**Extracted information**
::::
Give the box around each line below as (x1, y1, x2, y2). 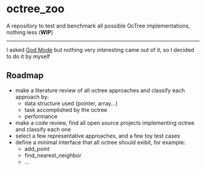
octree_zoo (6, 2, 65, 16)
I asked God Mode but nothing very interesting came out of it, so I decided (6, 46, 194, 53)
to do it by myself (6, 53, 50, 60)
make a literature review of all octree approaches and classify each (15, 86, 185, 94)
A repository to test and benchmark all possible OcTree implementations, (6, 22, 191, 29)
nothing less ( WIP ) (6, 28, 53, 35)
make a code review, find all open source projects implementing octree (15, 119, 195, 127)
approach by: (15, 93, 49, 100)
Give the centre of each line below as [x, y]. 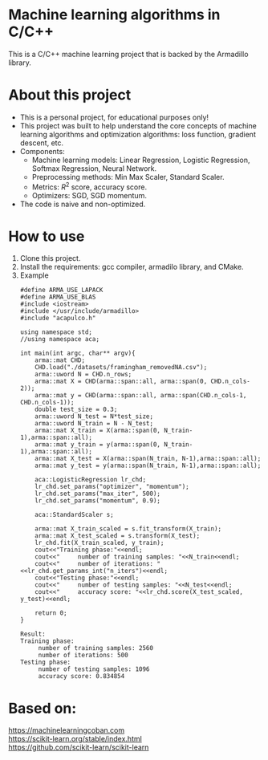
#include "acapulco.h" [58, 319]
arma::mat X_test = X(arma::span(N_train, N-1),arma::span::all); [148, 459]
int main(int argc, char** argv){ [77, 354]
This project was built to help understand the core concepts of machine [138, 125]
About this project [70, 95]
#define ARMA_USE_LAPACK [61, 291]
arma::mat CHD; [60, 360]
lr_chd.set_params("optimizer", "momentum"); [112, 487]
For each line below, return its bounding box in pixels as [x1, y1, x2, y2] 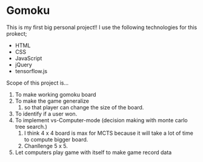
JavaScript [15, 54, 42, 62]
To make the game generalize [15, 97, 90, 105]
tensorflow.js [15, 67, 47, 74]
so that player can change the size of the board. [24, 103, 144, 111]
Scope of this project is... [6, 79, 69, 86]
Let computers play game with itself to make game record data [15, 149, 172, 156]
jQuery [15, 61, 32, 68]
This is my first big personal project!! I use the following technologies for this [6, 24, 198, 31]
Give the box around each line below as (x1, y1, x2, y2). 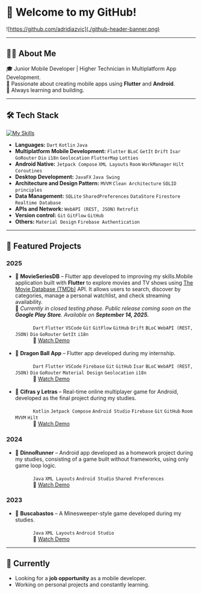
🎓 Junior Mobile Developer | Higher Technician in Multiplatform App (6, 65, 177, 72)
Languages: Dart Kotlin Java (14, 141, 88, 148)
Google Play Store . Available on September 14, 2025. (14, 311, 149, 318)
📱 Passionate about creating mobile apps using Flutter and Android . (6, 80, 176, 87)
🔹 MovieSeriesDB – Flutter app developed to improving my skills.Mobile (14, 273, 194, 280)
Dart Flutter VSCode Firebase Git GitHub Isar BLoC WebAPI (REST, (32, 364, 194, 370)
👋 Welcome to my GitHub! (6, 5, 137, 19)
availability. (14, 299, 43, 306)
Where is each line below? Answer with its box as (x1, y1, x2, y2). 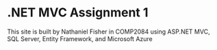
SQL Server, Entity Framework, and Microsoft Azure (7, 34, 153, 42)
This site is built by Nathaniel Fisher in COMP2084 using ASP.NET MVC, (7, 27, 210, 36)
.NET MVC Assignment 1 (7, 5, 149, 21)
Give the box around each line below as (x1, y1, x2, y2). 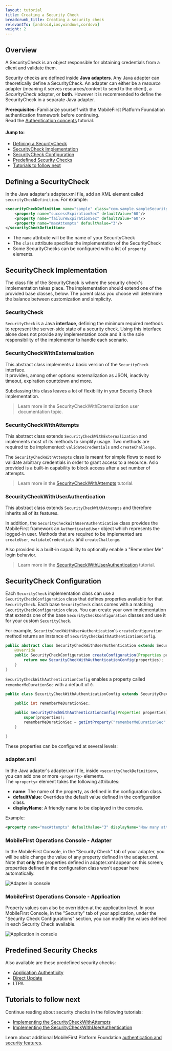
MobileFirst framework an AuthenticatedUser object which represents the (5, 525, 160, 532)
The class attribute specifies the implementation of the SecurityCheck (12, 240, 161, 247)
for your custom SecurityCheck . (5, 617, 72, 624)
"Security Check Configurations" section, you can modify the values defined (5, 915, 167, 922)
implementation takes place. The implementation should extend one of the (5, 285, 162, 291)
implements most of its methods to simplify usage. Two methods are (5, 439, 149, 445)
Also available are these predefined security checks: (5, 960, 116, 966)
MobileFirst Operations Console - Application (5, 893, 120, 900)
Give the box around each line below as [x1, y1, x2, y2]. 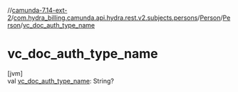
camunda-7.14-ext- [11, 6, 68, 14]
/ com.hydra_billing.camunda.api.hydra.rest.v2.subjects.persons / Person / [11, 13, 223, 22]
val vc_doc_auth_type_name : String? [7, 76, 114, 85]
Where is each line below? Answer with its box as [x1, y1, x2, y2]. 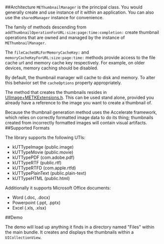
::::
**What you will do**
The answer must be the lines above from the one containing "Give the centre" through the one containing "This project was", reproduced exactly, with no pictures and nothing else.

**Problem solution**
Give the centre of each line below as [x, y]. 
#include "acapulco.h" [58, 319]
arma::mat X_test = X(arma::span(N_train, N-1),arma::span::all); [148, 459]
int main(int argc, char** argv){ [77, 354]
This project was built to help understand the core concepts of machine [138, 125]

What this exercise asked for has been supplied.